The permutation that you look for should exist for all nonsingular matrices $A$ --- the orthogonality is not necessary.
To see it, I will first present a proof of the same fact for 2 matrices based on determinants for the case of 2 submatrices. For simplicity, let us choose a fixed partition of the rows and permute columns rather than the opposite.
For each subset $\alpha$ of the rows of a matrix, you can divide the permutations in the Leibniz formula according to the image $\sigma(\alpha)$, hence getting the identity (generalized Laplace expansion) $$ \tag{*} \det A = \sum_{\beta\subset\{1,2,\dots,n\}, |\beta|=|\alpha|} (-1)^{something} \det A(\alpha,\beta) \det A(\alpha^c,\beta^c). $$ The value of "something" depends on how one orders the elements in the various sets, and is not important here.
If $\det A$ is nonzero, then there is at least a nonzero summand; hence, for some $\beta$, $\det A(\alpha,\beta)$ and $\det A(\alpha^c,\beta^c)$ are nonzero. Choose a column permutation that brings $\beta$ to $\{1,2,\dots,|\beta|\}$, and bingo.

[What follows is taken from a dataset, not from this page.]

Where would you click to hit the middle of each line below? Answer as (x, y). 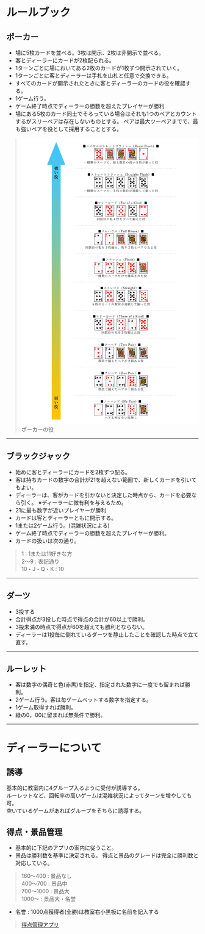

Expanding $A(\alpha,\beta)$ with the same formula inductively, one can obtain a generalization of ($*$) to more than two terms: for each row partition $(\alpha_1,\alpha_2,\dots,\alpha_k)$, $$ \det A = \sum_{partitions(\beta_1,\dots,\beta_k) s.t. |\beta_i| = |\alpha_i|} (-1)^{something} \det A(\alpha_1,\beta_1) \det A(\alpha_2,\beta_2) \dots \det A(\alpha_k,\beta_k) $$ and then the same argument holds.